**What to do**
Copy the line with "determined by the" and all lines following it through the last line of the entries, exactly as written.

[Source material]

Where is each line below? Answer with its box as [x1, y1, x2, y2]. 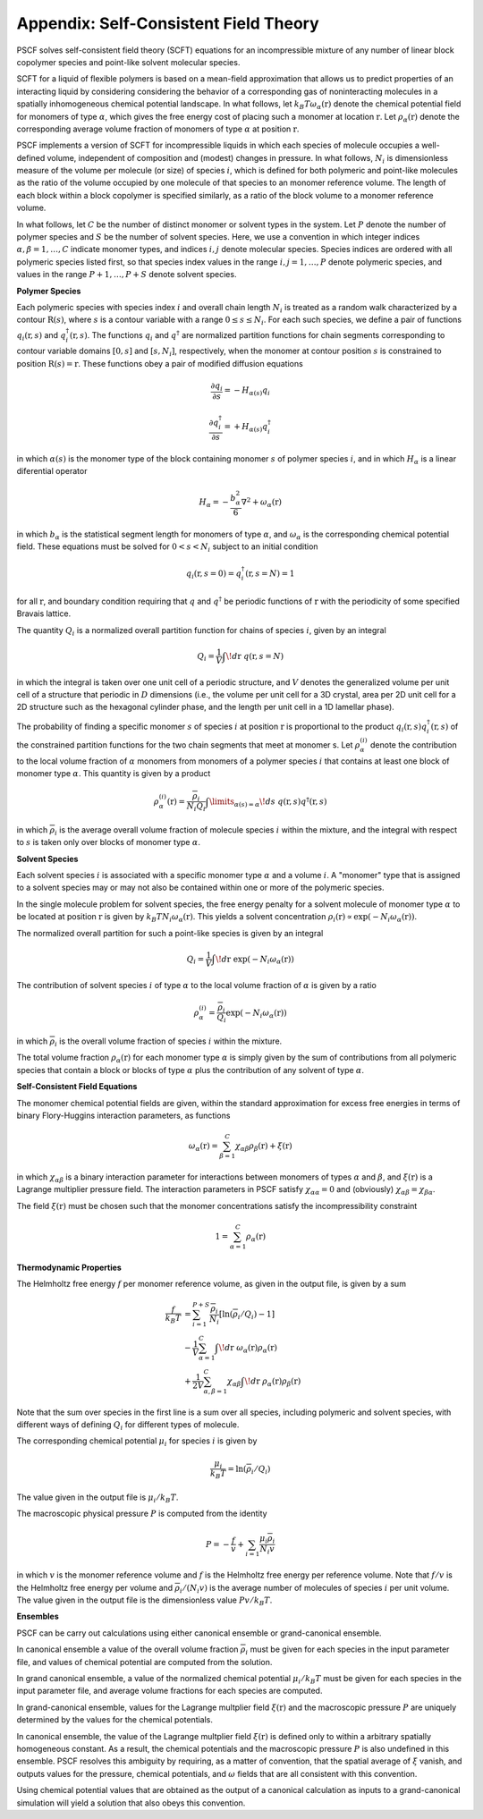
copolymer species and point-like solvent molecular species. [16, 56, 241, 67]
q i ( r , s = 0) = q [186, 569, 241, 580]
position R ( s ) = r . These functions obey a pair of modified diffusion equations [16, 358, 303, 368]
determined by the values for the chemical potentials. [16, 1714, 214, 1725]
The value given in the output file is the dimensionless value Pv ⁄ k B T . [16, 1595, 273, 1607]
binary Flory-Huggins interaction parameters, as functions [16, 1110, 231, 1121]
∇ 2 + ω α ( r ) [241, 496, 282, 510]
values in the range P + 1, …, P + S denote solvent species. [16, 269, 237, 280]

[/Source material]

**Reply**
determined by the values for the chemical potentials. [16, 1714, 214, 1725]
The value given in the output file is the dimensionless value Pv ⁄ k B T . [16, 1595, 273, 1607]
binary Flory-Huggins interaction parameters, as functions [16, 1110, 231, 1121]
∇ 2 + ω α ( r ) [241, 496, 282, 510]
values in the range P + 1, …, P + S denote solvent species. [16, 269, 237, 280]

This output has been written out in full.